[RFC 12/19] mm/mlock: add API specification for mlockall
From: Sasha Levin
Date: Sat Jun 14 2025 - 09:51:27 EST
Add kernel API specification for the mlockall() system call.
Signed-off-by: Sasha Levin <sashal@xxxxxxxxxx>
---
mm/mlock.c | 144 +++++++++++++++++++++++++++++++++++++++++++++++++++++
1 file changed, 144 insertions(+)
diff --git a/mm/mlock.c b/mm/mlock.c
index af2ab78acc226..95ee707c5922f 100644
--- a/mm/mlock.c
+++ b/mm/mlock.c
@@ -997,6 +997,150 @@ static int apply_mlockall_flags(int flags)
return 0;
}
+
+DEFINE_KERNEL_API_SPEC(sys_mlockall)
+ KAPI_DESCRIPTION("Lock all process pages in memory")
+ KAPI_LONG_DESC("Locks all pages mapped into the process address space. "
+ "MCL_CURRENT locks current pages, MCL_FUTURE locks future mappings, "
+ "MCL_ONFAULT defers locking until page fault.")

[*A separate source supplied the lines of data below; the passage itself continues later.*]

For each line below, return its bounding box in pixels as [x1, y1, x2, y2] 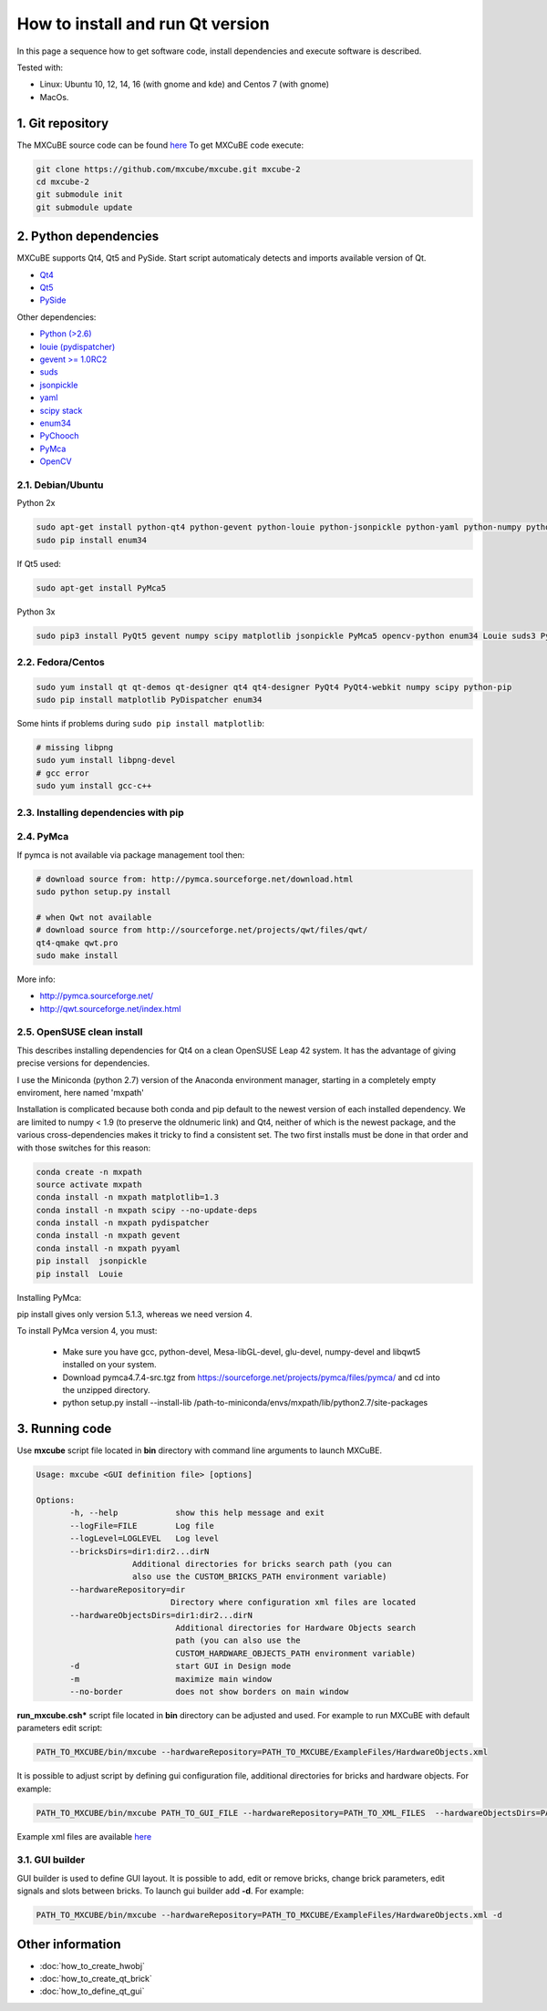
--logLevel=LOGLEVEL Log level [69, 1533, 219, 1544]
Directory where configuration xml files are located [170, 1597, 417, 1608]
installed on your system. [62, 1359, 157, 1370]
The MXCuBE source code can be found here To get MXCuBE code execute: [16, 139, 304, 150]
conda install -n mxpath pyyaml [36, 1243, 181, 1253]
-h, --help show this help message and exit [69, 1508, 325, 1518]
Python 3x [16, 606, 56, 617]
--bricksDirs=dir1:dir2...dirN [69, 1546, 210, 1556]

+ KAPI_CONTEXT(KAPI_CTX_PROCESS | KAPI_CTX_SLEEPABLE)
+
+ /* Parameters */
+ KAPI_PARAM(0, "flags", "int", "Flags controlling which pages to lock")
+ KAPI_PARAM_FLAGS(KAPI_PARAM_IN)
+ .type = KAPI_TYPE_INT,
+ .constraint_type = KAPI_CONSTRAINT_MASK,
+ .valid_mask = MCL_CURRENT | MCL_FUTURE | MCL_ONFAULT,
+ .constraints = "Must specify MCL_CURRENT and/or MCL_FUTURE; MCL_ONFAULT can be OR'd",
+ KAPI_PARAM_END
+
+ /* Return specification */
+ KAPI_RETURN("long", "0 on success, negative error code on failure")
+ .type = KAPI_TYPE_INT,
+ .check_type = KAPI_RETURN_ERROR_CHECK,
+ .success_value = 0,
+ KAPI_RETURN_END
+
+ /* Error codes */
+ KAPI_ERROR(0, -EINVAL, "EINVAL", "Invalid flags", "Invalid combination of flags specified, or no flags set, or only MCL_ONFAULT without MCL_CURRENT or MCL_FUTURE.")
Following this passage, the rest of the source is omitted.